Pakistani comedian (1950–2011)

Moin Akhter (معین اختر; 24 December 1950 – 22 April 2011) was a Pakistani television, film and stage artist, humorist, comedian, impersonator, host, writer, singer, director and producer who rose to fame in the era of Radio Pakistan along with his co-actors Anwar Maqsood and Bushra Ansari. He became an icon through his screen persona Rozi and is considered to be a one-of-a-kind parodist and the king of Urdu comedy. His career spanned more than 45 years, from childhood in the Radio Pakistan era to work of great renown on television, film and stage until a year before his death in 2011.

==Early life==
Akhter was born in Karachi, Pakistan on 24 December 1950.

His father Muhammad Ibrahim Mehboob, who died at the age of 92, a few months following Akhter's death, was born in Muradabad (in modern-day Uttar Pradesh, India) and, following the 1947 partition, settled in Karachi, where he "passed his life in his own printing press and as a contractor in the garments business."

Akhter was fluent in several languages, including English, Bengali, Sindhi, Punjabi, Memoni, Pashto, Gujarati apart from his native Urdu.

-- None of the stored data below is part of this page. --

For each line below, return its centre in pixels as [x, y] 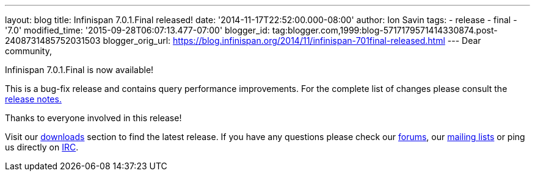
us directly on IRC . [42, 147]
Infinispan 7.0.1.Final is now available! [79, 70]
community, [28, 51]
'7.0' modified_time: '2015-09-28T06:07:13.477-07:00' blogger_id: [137, 30]
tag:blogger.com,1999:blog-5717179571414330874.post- [385, 30]
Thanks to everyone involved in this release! [93, 118]
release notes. [33, 99]
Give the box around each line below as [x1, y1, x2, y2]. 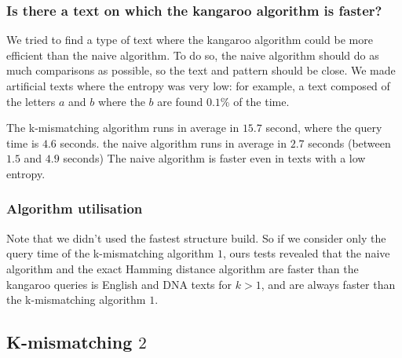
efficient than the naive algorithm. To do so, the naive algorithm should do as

Before joining the performing arts, Akhter worked as a mechanic.

==Career==

=== Early career ===
Akhter started his acting career as a child actor at the age of 13. He played the character of Shylock in Shakespeare's The Merchant of Venice in theatre.

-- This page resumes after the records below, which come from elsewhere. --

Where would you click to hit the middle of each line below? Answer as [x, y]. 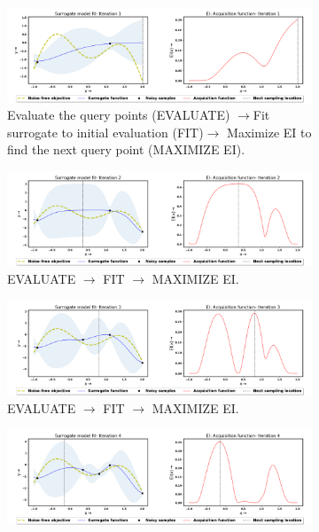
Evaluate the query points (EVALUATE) [119, 115]
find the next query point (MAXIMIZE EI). [126, 149]
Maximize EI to [269, 132]
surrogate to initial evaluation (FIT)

Akhter's sense of humour was highly dynamic and versatile. He made his television debut on 6 September 1966, in a variety show on Pakistan Television (PTV) to celebrate the first Defence Day of Pakistan. He started as a comedian in 1966 by impersonating the Hollywood actor Anthony Quinn and mimicked a speech of the former USA's president John F Kennedy. He has performed several roles in television and stage shows, later teaming up with Anwar Maqsood and Bushra Ansari.

===Television ===
Akhter acted in several films, sitcoms and dramas, and hosted many TV talk shows, including:

Television: Title; Genre
PTV: Rozi; Telefilm
Eid Train: Theatrical film
Studio Dhai: Sketches
Studio Pony Teen
NTM: Studio Char Bees
PTV: Show Time; TV drama
Show Sha
Yes Sir No Sir: Talk show
Apka Anwer Maqsood: Stage show
Moin Akhter Show: Talk show
Such Much: Sitcom
ARY Digital: Loose Talk; Talk show
PTV: Half Plate; TV show
Family-93
Fifty Fifty: Sketch comedy
TV One: Mirza Aur Hameeda; TV drama
PTV: Hello Hello; TV show
Intezar Farmaye
Dollar Man
Makan No 47: TV drama
Bandar Road Sey Kemari
Aangan Terha: Sitcom
Baby: TV drama
Rafta Rafta
Guum
TV One: Hariyale Banney
Geo Tv: Kuch Kuch Such Much; Sitcom
Such Much Ki Eid: Sitcom telefilm
Such Much Ka Election
ARY Digital: Kya Aap Banaingay Crorepati?; Game show
NTM: Nokar Key Agey Chaaker; TV drama
PTV: Choun Chan Ahoo
Kia Bane Baat
Bakra Qiston Pe: TV comedy show

==== Rozi ====
Akhter rose to the national spotlight and gathered critical acclaim for his performance in the drama Rozi (1990) in which he played the role of a female TV artist. Rozi was an Urdu adaptation of the Hollywood movie Tootsie starring Dustin Hoffman. He called it one of his favourite on-screen characters that he had played. Rozi was written by Imran Aslam and directed by Saira Kazmi.

==== Talk shows ====
In the talk-show Loose Talk, which began in 2002 on ARY Digital, he appeared as a different character in each episode with a total of over 400 episodes interviewed by the TV host Anwar Maqsood, who was also the writer of the programme. Akhter also briefly hosted the game show Kya Aap Banaingay Crorepati?, the Pakistani version of Who Wants to Be a Millionaire?. He hosted shows involving major personalities and performed on stage alongside Indian legends including Dilip Kumar, Lata Mangeshkar and Madhuri Dixit.

=== Host ===
He hosted shows with invited dignitaries including King Husain of Jordan, Prime Minister of Gambia Dawoodi Al-Joza, Presidents Zia-ul-Haq, Ghulam Ishaq Khan, General Yahya Khan and Pervez Musharraf (Akhter mimicked the president in his presence), Prime Minister Zulfiqar Ali Bhutto and the legendary Indian film actor Dilip Kumar.

=== Films ===
Akhter made his film debut with Tum Sa Nahi Dekha (1974) and had lead roles in movies such as Mr. Tabedar (1993) and Mr. K-2 (1995), which didn't do well at the box-office, whereas Raaz (1992), where he had a supporting role, did well. Actor Mustafa Qureshi has argued that, unlike most comedians, Akhter never aimed for a film career as his brand of comedy was different from that shown in the movies back then.

===Music===
Akhter was also a singer, having released an album where he reprised the classical songs of his life long friend Ahmed Rushdi.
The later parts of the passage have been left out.